“Unfortunately, it seems that the Americans are determined to release Pollard only through the normal procedures in their prison system there,” an Israeli diplomatic official said.
Pollard, 58, was arrested by U.S. authorities in 1985 and later sentenced to life in prison for spying for Israel. He will be eligible for parole in November 2015.
Meanwhile, Yediot Aharonot reported that both Yisrael Beiteinu leader Avigdor Lieberman and Livni are against holding a national referendum for very different reasons. Lieberman has already told Netanyahu he does not expect the renewed negotiations to succeed and wants the government to push for an interim long-term deal with Abbas within temporary borders.
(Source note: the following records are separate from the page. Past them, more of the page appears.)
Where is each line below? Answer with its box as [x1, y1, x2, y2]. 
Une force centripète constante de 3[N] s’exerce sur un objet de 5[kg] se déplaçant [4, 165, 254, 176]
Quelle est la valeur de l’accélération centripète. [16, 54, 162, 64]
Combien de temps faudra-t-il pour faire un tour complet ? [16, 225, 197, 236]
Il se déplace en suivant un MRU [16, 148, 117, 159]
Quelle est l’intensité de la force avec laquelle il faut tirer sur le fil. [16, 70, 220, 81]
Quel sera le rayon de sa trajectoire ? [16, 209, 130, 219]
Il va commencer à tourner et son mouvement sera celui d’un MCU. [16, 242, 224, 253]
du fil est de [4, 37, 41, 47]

Livni’s position is that only Israel’s democratically elected government has the right to negotiate a final deal with the Palestinians.
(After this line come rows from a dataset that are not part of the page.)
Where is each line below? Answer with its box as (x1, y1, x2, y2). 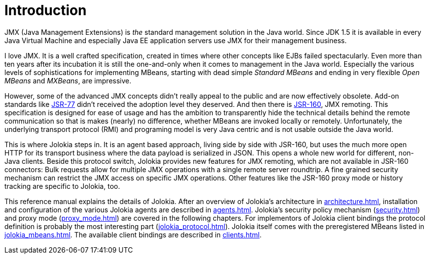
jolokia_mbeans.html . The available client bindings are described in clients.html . (4, 230, 262, 239)
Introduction (4, 2, 87, 19)
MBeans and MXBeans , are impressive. (4, 76, 131, 85)
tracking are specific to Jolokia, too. (4, 181, 120, 190)
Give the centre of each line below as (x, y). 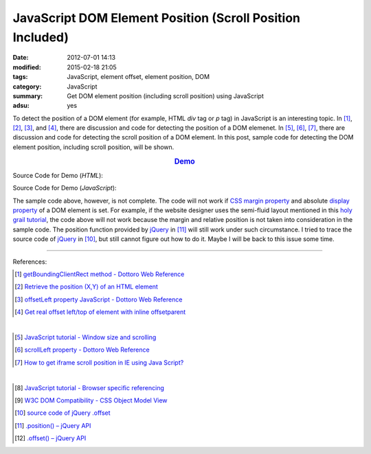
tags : (20, 77)
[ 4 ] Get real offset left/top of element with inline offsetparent (100, 312)
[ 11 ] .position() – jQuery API (53, 425)
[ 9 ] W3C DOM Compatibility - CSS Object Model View (91, 400)
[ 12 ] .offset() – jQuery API (50, 438)
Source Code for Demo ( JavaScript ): (65, 188)
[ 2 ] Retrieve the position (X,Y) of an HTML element (86, 287)
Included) (41, 37)

“We don’t hold national referendums when we go to war, so why do we need a referendum on a peace agreement?” Livni asked.
Opposition leader Shelly Yachimovich has publicly stated she will back Netanyahu’s efforts to negotiate a peace deal with the Palestinians.
“I hope that Prime Minister Netanyahu, who declared loud and clear that he supports the two-state solution, will make the necessary decisions,” Yachimovich said.
“We should not just settle for a renewal of negotiations but do everything possible to work toward real accords.”
Yachimovich’s remarks led several political commentators to predict that if Netanyahu finds himself close to a deal with the Palestinians, he will change the composition of his coalition by replacing Habayit Hayehudi with the Labor Party. They speculate that in that scenario, Shas may also be invited the join the government.